- official Logo
- Founded: 1961
- Disbanded: 2011

= Syracuse Symphony Orchestra =

American symphony orchestra (1961–2011)

The Syracuse Symphony Orchestra (SSO) was a 79-member orchestra located in Syracuse, New York. In its time it was the 43rd largest orchestra in the United States and performed a variety of programs including the Post-Standard Classics Series and M&T Bank Pops Series. The orchestra also operated two youth orchestras in the Syracuse area: the Syracuse Symphony Youth Orchestra and the Syracuse Symphony Youth String Orchestra.

==History==
It was founded in 1961 as a community orchestra by a grant from the Gifford Foundation. Its first music director was Karl Kritz, assisted by Benson Snyder and Carolyn Hopkins. In its first season it performed four subscription concerts at Central High School's Lincoln Auditorium and eight young people's concerts plus one pops concert. By the end of its third season, permanent chamber groups had been formed - a string quartet, a woodwind quintet, a brass quintet and a percussion ensemble.

Assisted by a Ford Foundation Challenge Grant, their budget grew, and recordings were regularly being broadcast on WONO-FM. A new location was found for their regular concerts at Henninger High School, while regional concerts in Watertown, Rome and Cortland followed. In 1975, the orchestra moved into its last home, the Crouse Hinds Theater in the John H. Mulroy Civic Center Theaters at Oncenter.

In 2011, the Syracuse Symphony Orchestra filed Chapter 7 bankruptcy; a core group of forty musicians continued as self-managed Symphony Syracuse. On December 14, 2012, musician-owned and operated organization Musical Associates of Central New York announced their new orchestra in Syracuse, named Symphoria.

On February 17, 2024 Symphoria announced it was changing its name to The Syracuse Orchestra.

==List of Musical Directors==
- Karl Kritz (1961–1969)
- Frederik Prausnitz (1971–1975)
- Christopher Keene (1975–1985)
- Kazuyoshi Akiyama (1985–1992)
- Fabio Mechetti (1992–1999)
- Daniel Hege (1999–2011)

==Programming==
In addition to its main series of programs, the Post-Standard Classics Series, M&T Bank Pops Series, Central New York Community Foundation Family Series, and the Stained Glass Series, the Syracuse Symphony Orchestra took part in local educational youth programs, and free summer parks concerts. It also played for Syracuse Opera performances.

Performances were broadcast twice weekly on WCNY-FM.

==Awards==
In 1999 the orchestra was presented with the Governor's Arts Award in recognition of its activities within the region.

==Finances==
The orchestra was a non-profit organization which was supported in part through its volunteer organization, the Syracuse Symphony Association and a 60-member board of directors. Twice in its history the orchestra had been forced to cut short its season due to budgetary issues.

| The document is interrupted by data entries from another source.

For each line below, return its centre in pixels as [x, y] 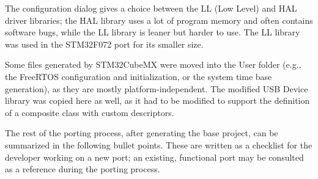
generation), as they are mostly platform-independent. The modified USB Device [157, 88]
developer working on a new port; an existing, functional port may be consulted [154, 157]
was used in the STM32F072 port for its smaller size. [104, 44]
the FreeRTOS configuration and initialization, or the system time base [139, 76]
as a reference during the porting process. [83, 169]
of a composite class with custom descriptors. [90, 112]
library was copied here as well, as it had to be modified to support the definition [157, 100]
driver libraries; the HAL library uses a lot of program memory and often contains [159, 20]
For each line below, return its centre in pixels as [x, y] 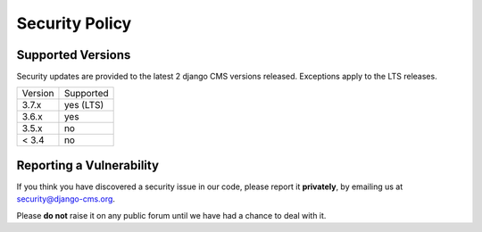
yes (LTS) [84, 105]
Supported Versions [74, 55]
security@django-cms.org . [66, 199]
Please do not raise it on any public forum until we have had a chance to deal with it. [171, 215]
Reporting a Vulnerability [88, 165]
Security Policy [74, 23]
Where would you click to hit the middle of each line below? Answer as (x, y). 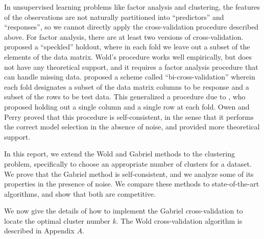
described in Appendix (39, 231)
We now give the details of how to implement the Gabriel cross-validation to (124, 211)
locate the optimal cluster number (57, 220)
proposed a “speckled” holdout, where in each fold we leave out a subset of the (127, 47)
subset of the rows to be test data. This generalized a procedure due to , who (125, 97)
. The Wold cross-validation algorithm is (179, 220)
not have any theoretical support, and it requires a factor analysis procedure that (131, 67)
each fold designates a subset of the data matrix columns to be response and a (127, 86)
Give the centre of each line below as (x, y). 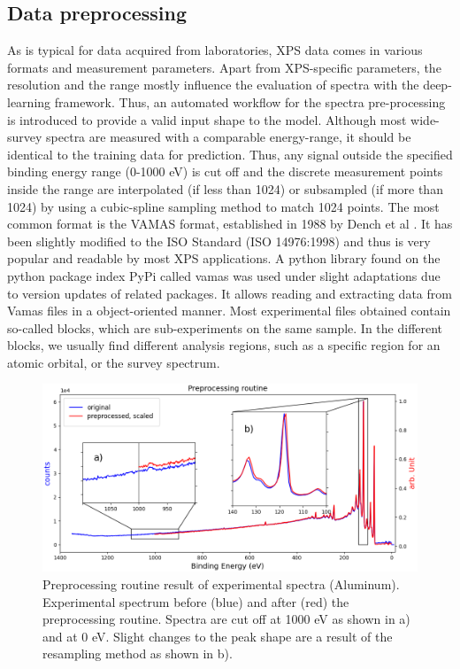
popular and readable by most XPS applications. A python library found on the (224, 258)
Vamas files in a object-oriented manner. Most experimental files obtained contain (229, 311)
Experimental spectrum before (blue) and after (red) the (196, 601)
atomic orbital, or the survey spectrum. (114, 362)
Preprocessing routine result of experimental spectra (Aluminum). (221, 584)
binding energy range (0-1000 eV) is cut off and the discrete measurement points (225, 171)
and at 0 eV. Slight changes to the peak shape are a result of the (218, 636)
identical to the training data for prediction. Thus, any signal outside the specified (230, 154)
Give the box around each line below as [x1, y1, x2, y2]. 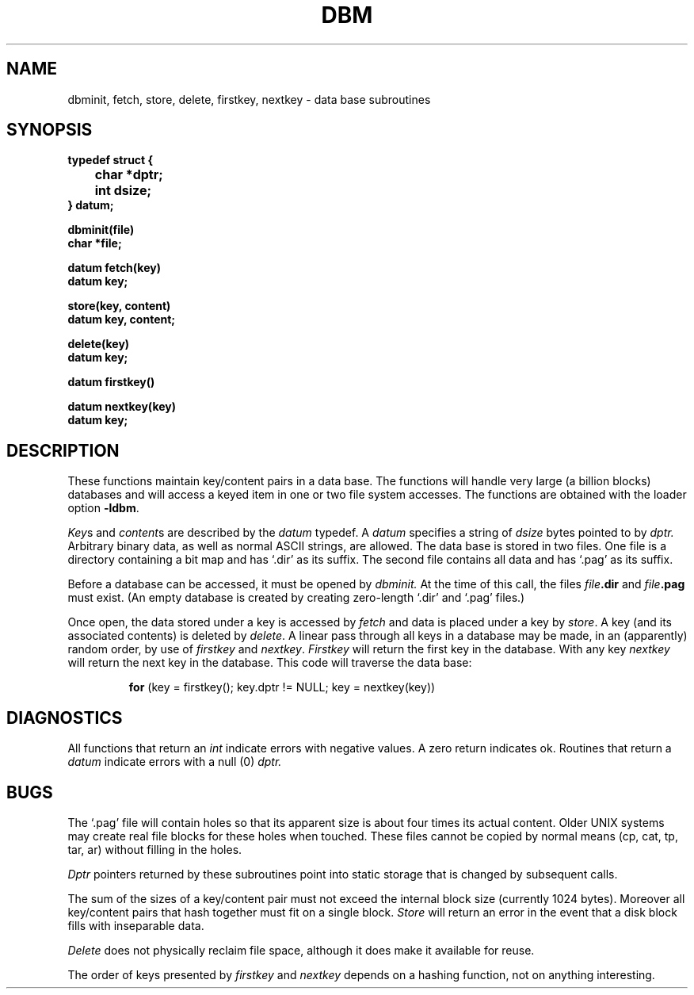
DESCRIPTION [6, 440, 120, 461]
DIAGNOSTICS [6, 707, 123, 728]
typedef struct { [67, 153, 154, 167]
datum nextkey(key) [67, 400, 176, 414]
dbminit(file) [67, 223, 135, 237]
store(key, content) [67, 299, 171, 313]
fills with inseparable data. [67, 918, 204, 932]
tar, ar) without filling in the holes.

The first time was in the spring of 1992 and the second in the spring of 2011. In both cases the orchestra could not raise enough funds to cover its operating budget for the year.

In early April 2011, the orchestra announced plans to file for bankruptcy under Chapter 7, a chapter of the U.S. bankruptcy code that indicates that the organization planned to liquidate itself and go out of operation. Unfunded pension obligations were blamed.